Required Repo Changes¶

Standardize fingerprint algorithm docs + scripts to one input set.
Introduce KROKI_CACHE_ROOT and replace hardcoded .cargo-cache/target/ci paths in scripts and make fragments.
Add explicit CI-tier targets:
- fmt-check
- lint-clippy
- test-pr
- test-full
Consolidate CI triggers into one workflow (main, develop) and keep release/package workflows separate.
Add cache key normalization helper (script or make target) reused by both local diagnostics and GHA.
Add CI observability summary:
- fingerprint used
- cache hit/miss stats
- sccache hit ratio per run
Add explicit note in workflow docs that build and all verify-* jobs execute in the fingerprinted CI container.
Add extension points in docs/config for future multi-surface and multi-stack orchestration.

Suggested Implementation Plan (v0.1.0)¶

Phase 1: Cache Contract and Fingerprint Consistency¶

Add KROKI_CACHE_ROOT contract and migrate mounts/env vars.
Align fingerprint implementation and documentation.
Validate no regression in ./dflow ci-verify.

Phase 2: CI Job Contract Refactor¶

Create/adjust make targets for granular checks.
Refactor CI workflow into prep/build/parallel-verify jobs.
Keep required checks mapped to the same stable names.

Phase 3: Test Tiering + Runtime Optimization¶

Formalize PR vs full test tiers.
Tune nextest profile and retries for flaky integration suites.
Add run summaries with cache and compile diagnostics.

Phase 4: Hardening (Optional, Recommended)¶

Add SBOM + image scan gates.
Add provenance/signing for release images.
Add periodic cache hygiene workflow.

Risks and Mitigations¶

Risk: over-broad target cache reuse can cause stale artifacts.
- Mitigation: include fingerprint + toolchain + feature mode in cache key.
Risk: too many parallel jobs increase image pull overhead.
- Mitigation: keep verify jobs lightweight and rely on prep/build warm cache.
Risk: local cache growth on macOS.
- Mitigation: configurable cache root + retention/prune targets.

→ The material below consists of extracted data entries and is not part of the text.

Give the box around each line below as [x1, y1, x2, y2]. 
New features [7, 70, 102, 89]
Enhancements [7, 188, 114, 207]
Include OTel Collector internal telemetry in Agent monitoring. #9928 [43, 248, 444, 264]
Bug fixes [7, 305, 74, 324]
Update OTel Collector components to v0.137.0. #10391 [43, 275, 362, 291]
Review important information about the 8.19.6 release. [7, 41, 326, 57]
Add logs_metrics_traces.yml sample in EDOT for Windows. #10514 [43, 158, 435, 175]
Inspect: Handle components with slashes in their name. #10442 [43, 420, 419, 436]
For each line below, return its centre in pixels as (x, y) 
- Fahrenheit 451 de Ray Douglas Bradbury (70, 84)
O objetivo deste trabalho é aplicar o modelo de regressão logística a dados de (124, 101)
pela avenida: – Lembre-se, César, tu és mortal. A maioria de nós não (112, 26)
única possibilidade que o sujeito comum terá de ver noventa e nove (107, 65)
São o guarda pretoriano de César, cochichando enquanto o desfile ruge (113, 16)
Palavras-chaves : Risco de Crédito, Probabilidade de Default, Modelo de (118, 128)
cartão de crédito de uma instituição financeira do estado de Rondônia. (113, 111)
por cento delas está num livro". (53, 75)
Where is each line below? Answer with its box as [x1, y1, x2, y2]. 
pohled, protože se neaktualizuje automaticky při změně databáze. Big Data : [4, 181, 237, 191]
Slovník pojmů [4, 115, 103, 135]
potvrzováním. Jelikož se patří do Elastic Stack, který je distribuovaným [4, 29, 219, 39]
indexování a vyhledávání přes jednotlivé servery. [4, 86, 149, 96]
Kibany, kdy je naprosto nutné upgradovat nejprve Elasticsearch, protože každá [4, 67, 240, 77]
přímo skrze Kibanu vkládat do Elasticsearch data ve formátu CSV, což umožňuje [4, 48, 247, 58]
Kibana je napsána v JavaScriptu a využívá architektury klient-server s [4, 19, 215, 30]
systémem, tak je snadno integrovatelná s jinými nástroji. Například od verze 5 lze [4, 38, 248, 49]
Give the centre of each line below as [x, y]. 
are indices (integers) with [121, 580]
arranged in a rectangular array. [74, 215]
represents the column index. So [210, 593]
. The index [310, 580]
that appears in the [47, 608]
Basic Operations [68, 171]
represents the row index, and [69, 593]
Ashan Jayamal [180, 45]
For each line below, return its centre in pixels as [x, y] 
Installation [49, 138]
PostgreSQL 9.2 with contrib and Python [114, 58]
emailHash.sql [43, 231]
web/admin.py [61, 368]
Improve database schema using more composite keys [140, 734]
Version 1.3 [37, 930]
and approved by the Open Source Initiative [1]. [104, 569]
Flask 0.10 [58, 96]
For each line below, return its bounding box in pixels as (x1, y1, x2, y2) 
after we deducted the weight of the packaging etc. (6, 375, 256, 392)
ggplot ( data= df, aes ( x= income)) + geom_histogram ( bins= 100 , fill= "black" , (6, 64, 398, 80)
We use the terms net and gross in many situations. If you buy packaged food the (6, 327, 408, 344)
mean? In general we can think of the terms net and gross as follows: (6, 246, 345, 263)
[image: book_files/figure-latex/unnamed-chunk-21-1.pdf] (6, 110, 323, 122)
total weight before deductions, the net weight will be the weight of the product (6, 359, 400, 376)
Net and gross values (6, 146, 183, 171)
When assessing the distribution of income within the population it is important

Decision Notes on Requested Strategies¶

Mounting cargo registry/git/target caches is correct and should remain, with stronger key scoping and a configurable root.
cargo nextest is the right default for CI; keep it as the primary PR test executor.
Granular checks should remain visible as separate required statuses/check-runs.
Single CI workflow for PR/push on main and develop is recommended; keep release/publish workflows independent.

Success Criteria¶

Local ./dflow ci-verify and PR CI run identical targets in the same image identity.
Warm PR rerun latency significantly lower than cold runs, with measurable sccache and cache hit ratios.
Reviewers can identify failure domain immediately from independent check status names.
Pipeline logic remains modular and centralized in scripts/make targets, not duplicated in YAML.